The Primordial Emotions: The Dawning of Consciousness
- Author: Derek Denton
- Language: English
- Subject: Consciousness
- Publication date: 2006
- Publication place: Australia
- Media type: Print
- ISBN: 978-0-19-920314-7

= The Primordial Emotions =

2006 book by Derek Denton

The Primordial Emotions: The Dawning of Consciousness is a 2006 book by Australian neuroscientist Derek Denton.

==Summary==
Denton argues that, if self-awareness and intentionality are intrinsic to consciousness, the primordial emotions such as thirst, hunger and pain (that involve feeling the self and intentionality) are the likely precursors to consciousness; that a kind of non-reflective consciousness evolved along with these feelings and before the emergence of cognition. This opposes the view put by Edelman and others that consciousness emerged after the development of cognitive processes such as the ability to create a scene from diverse sensory inputs.

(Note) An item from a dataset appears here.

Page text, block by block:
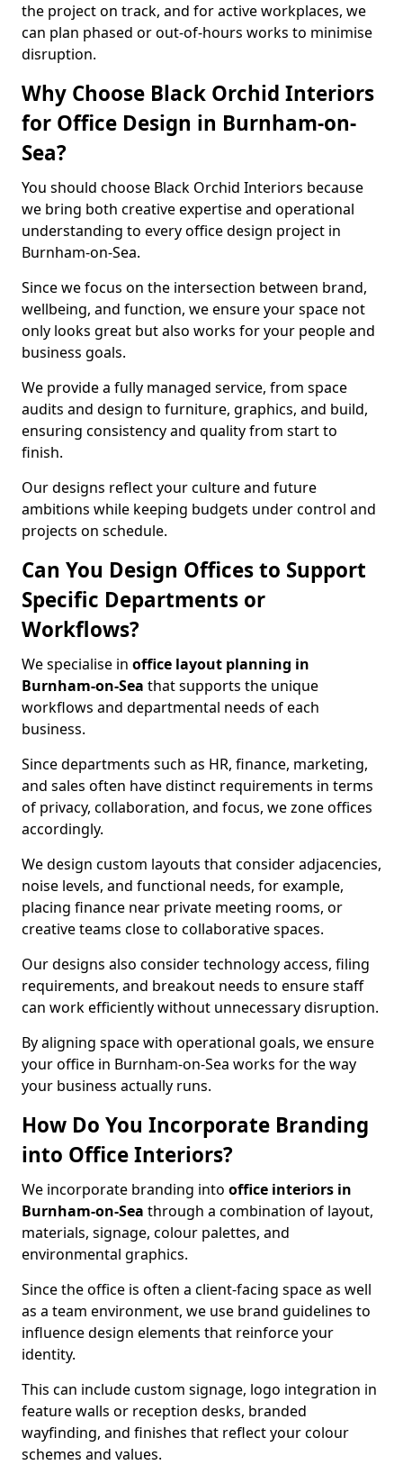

He sees the evolution of consciousness as a gradual, continuous process, beginning in the brain's most primitive regions with non-reflective consciousness of instincts, followed by reflective consciousness of the feelings and impulses associated with these instincts (this subjective experience is what he terms "primordial emotions"), then reflective consciousness of surroundings evolves, followed by the emergence of reflective consciousness of memories and behavioural options.

Denton distinguishes between
1. primordial emotions, "imperious states of arousal and compelling intentions to act" (p. 7) driven by activation of interoceptors and involving ancient, lower brain regions such as the medulla, midbrain and hypothalamus, and
2. "classic" emotions, such as anger, fear and love, driven by distance receptors (vision, hearing, olfaction) and mediated by higher, more recently evolved brain regions.